UPGMA (Kaufman and Rousseeuw 1990), Slink (Jain et al. 1999), and Clink (Jain et al. 1999) are from the same family of agglomerative clustering algorithms. In each of these methods every document begins as a singleton cluster and clusters are progressively merged with the best similarity. In Slink similarity between clusters is equal to the similarity of their closest documents. In Clink the farthest documents are used. In UPGMA the average similarity between all documents is used. Cosine similarity was used for all three of these methods.

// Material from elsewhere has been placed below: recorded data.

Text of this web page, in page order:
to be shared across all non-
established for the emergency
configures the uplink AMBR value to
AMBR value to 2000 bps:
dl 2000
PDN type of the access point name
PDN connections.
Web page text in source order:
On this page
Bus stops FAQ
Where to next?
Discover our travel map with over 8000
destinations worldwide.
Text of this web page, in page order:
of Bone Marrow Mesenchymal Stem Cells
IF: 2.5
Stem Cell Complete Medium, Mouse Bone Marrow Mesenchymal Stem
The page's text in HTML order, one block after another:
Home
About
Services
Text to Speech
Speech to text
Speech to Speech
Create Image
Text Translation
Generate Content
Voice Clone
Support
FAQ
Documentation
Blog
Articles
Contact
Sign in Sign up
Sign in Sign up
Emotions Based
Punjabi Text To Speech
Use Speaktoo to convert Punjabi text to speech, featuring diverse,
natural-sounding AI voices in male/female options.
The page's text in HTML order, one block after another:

Finally, we selected two of the objective functions from Zhao and Karypis (2001); Zhao and Karypis (2002): I2 and H1. For each of these, we used three distinct optimization methods: repeated bisection, direct (partitional), and agglomerative. This gave us a total of six algorithms. For details on their exact implementations, readers can consult Zhao and Karypis (2001); Zhao and Karypis (2002); Zhao and Karypis (2004) as we used the authors’ own clustering toolkit to perform these algorithms. The I2 function is essentially the Kmeans objective function except any similarity metric may be used in the calculation. The H1 function is I1/E1, where E1 is an objective function based around minimizing the weighted similarity of cluster centroids from the centroid of the whole dataset.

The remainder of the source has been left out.